Mathematica graphics

Not perfect, but not bad either.


Here is a first attempt. (i) collecting points close too each other (ii) determining the convex hull (iii) choosing triplet of boundary points that maximizes enclosure of points

findtg[pts_, thr_] := 
     Module[{di = DistanceMatrix[pts], pos, ctg, cnv, cand, f, crit, max},
      pos = Position[di, _?(# < thr &)];
      ctg = pts[[Union[
          Join @@ DeleteCases[
            Union[pos, SameTest -> (#1 == Sort@#2 &)], {x_, x_}]]]];
      cnv = ConvexHullMesh[ctg];
      cand = (Triangle /@ 
         Subsets[Join @@ (List @@@ MeshPrimitives[cnv, 0]), {3}]);
      f[x_] := N[Total@Boole[RegionMember[x, ctg]]/Length[ctg]];
      crit = f /@ cand;
      max = Max[crit];
      Pick[cand, # == max & /@ crit][[1]]]

Visualizing:

Manipulate[
 Show[Graphics[{EdgeForm[Black], FaceForm[None], 
    Triangle[{{13/20, 17/100}, {13/50, 37/100}, {3/5, 51/100}}], 
    EdgeForm[Red], FaceForm[LightRed], findtg[myPoints, threshold]}], 
  ListPlot[myPoints], Frame -> True, 
  PlotLabel -> 
   Column[{Row[{"threshold:", threshold}], findtg[myPoints, threshold]
     }]],
 {threshold, {0.01, 0.02, 0.025, 0.03, 0.035, 0.04}}]
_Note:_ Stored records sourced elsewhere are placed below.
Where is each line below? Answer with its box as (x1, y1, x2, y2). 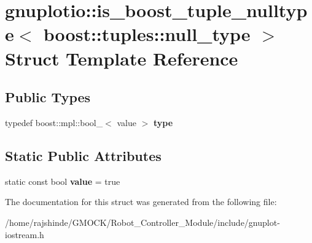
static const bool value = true (5, 174, 120, 187)
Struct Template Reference (5, 45, 238, 70)
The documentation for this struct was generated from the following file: (5, 195, 277, 208)
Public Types (5, 88, 91, 107)
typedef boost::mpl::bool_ (5, 116, 103, 129)
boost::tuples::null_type (43, 21, 251, 47)
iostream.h (5, 228, 44, 241)
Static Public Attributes (5, 146, 162, 165)
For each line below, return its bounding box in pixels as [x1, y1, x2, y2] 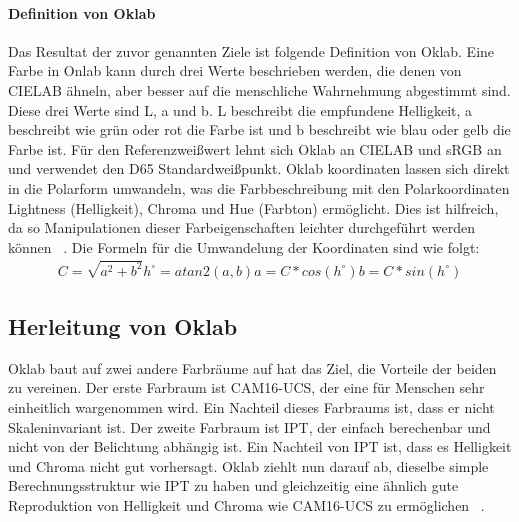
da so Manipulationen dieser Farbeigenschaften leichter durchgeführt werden [8, 217, 475, 238]
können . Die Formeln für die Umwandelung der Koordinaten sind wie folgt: [8, 236, 480, 257]
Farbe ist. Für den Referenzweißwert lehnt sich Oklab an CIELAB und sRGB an [8, 138, 502, 159]
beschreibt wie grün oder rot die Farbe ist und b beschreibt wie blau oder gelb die [8, 119, 511, 140]
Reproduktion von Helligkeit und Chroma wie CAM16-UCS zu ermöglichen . [8, 495, 485, 515]
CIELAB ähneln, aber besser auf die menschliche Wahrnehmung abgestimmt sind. [8, 79, 511, 100]
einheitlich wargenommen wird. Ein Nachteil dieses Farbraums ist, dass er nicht [8, 397, 495, 418]
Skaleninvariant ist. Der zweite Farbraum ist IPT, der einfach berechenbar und [8, 416, 491, 437]
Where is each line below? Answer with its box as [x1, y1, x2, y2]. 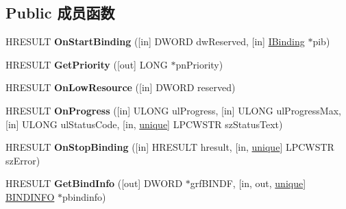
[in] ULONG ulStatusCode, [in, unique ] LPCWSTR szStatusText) [5, 116, 283, 131]
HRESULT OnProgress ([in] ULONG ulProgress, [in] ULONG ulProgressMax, [5, 103, 341, 117]
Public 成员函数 [5, 2, 115, 23]
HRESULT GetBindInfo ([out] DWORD [5, 176, 183, 190]
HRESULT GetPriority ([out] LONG [5, 57, 168, 71]
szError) [5, 153, 40, 167]
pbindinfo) [62, 189, 106, 204]
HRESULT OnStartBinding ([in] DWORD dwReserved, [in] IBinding [5, 34, 305, 49]
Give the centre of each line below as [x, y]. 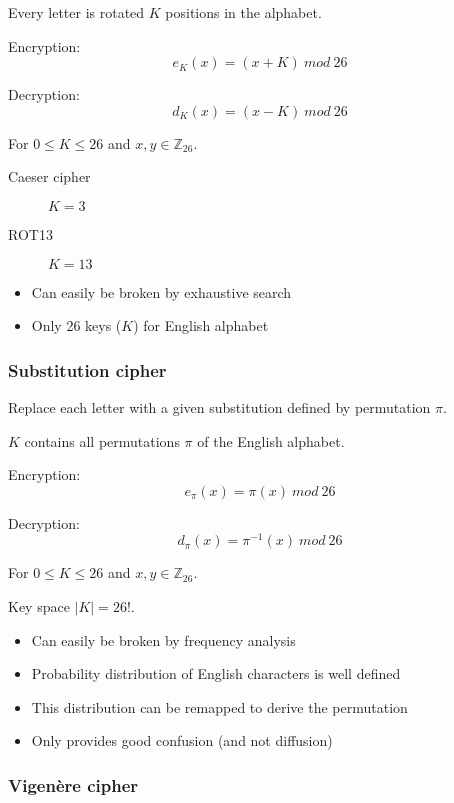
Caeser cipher [49, 176]
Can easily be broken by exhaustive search [161, 291]
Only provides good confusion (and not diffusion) [182, 740]
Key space [39, 606]
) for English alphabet [201, 325]
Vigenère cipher [73, 784]
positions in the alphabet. [243, 12]
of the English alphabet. [271, 440]
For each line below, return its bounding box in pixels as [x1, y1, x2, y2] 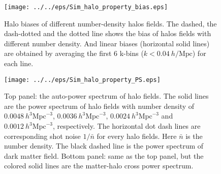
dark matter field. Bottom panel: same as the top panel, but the [4, 150, 204, 161]
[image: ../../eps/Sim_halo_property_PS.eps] [4, 76, 161, 83]
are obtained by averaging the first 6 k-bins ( [4, 48, 144, 59]
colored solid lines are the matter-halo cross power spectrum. [4, 160, 194, 171]
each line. [4, 58, 34, 69]
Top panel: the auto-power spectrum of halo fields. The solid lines [4, 91, 209, 101]
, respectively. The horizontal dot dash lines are [52, 121, 201, 131]
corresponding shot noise [4, 130, 81, 141]
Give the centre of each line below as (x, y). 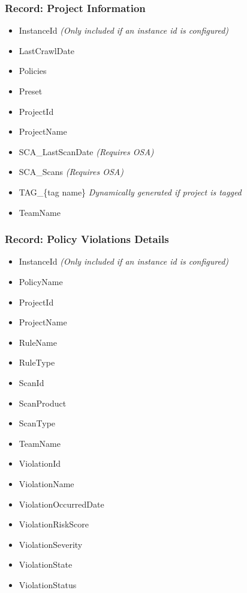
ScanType (37, 423)
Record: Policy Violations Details (87, 239)
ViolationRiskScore (54, 524)
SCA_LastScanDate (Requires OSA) (86, 151)
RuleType (37, 362)
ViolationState (46, 564)
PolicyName (41, 281)
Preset (31, 91)
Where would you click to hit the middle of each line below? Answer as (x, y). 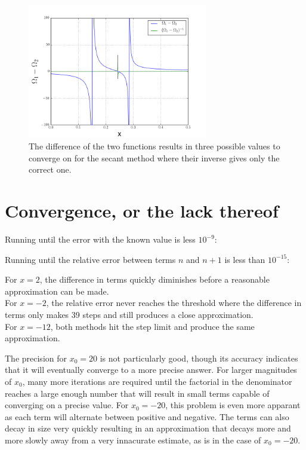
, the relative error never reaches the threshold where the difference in (174, 303)
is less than (245, 259)
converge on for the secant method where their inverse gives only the (154, 157)
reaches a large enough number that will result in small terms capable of (137, 393)
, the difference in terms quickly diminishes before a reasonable (154, 279)
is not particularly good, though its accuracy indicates (199, 358)
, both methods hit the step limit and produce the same (152, 326)
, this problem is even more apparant (233, 405)
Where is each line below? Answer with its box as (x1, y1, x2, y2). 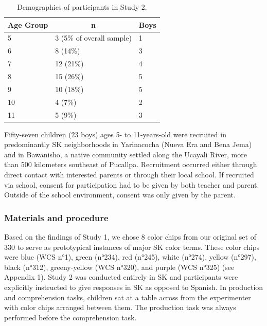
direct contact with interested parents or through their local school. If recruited (4, 169, 254, 179)
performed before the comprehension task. (4, 312, 137, 322)
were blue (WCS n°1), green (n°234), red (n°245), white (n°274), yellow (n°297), (4, 251, 256, 262)
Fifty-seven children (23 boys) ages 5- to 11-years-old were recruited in (4, 129, 226, 139)
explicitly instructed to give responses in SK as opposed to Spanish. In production (4, 281, 263, 292)
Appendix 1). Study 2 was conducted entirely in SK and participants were (4, 271, 238, 282)
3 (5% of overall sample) (55, 32, 132, 43)
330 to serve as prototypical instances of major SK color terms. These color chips (4, 241, 260, 252)

enter image description here


Almost!

Find the shortest distance in every point

pointMinDist = 
  Association[
   Rule[#, EuclideanDistance[#, 
       First@Nearest[Complement[myPoints, {#}], #]]] & /@ myPoints];

Find all triangles which contain all points in a conv polygon

conv = ConvexHullMesh[
   Keys[Select[pointMinDist, # < Mean[pointMinDist] &]]];
cnvPoint = Sequence @@@ MeshPrimitives[conv, 0];
tris = Select[Subsets[InfiniteLine @@@ MeshPrimitives[conv, 1], {3}], 
   And @@ RegionMember[
      Triangle[Sequence @@@ RegionIntersection @@@ Subsets[#, {2}]], 
      cnvPoint] &];

Select the min triangle

Graphics[{ternary = 
   First[MinimalBy[
     Triangle[Sequence @@@ RegionIntersection @@@ Subsets[#, {2}]] & /@
       tris, Area]], Blue, PointSize[.008], 
  Point[inside = Select[myPoints, RegionMember[ternary]]], 
  PointSize[.008], Red, Point[Complement[myPoints, inside]], 
  FaceForm[], EdgeForm[Red], 
  Triangle[{{13/20, 17/100}, {13/50, 37/100}, {3/5, 51/100}}]}]

enter image description here

ps:Actually we can add a coefficient to adjust the result,I just for the code pure to omit.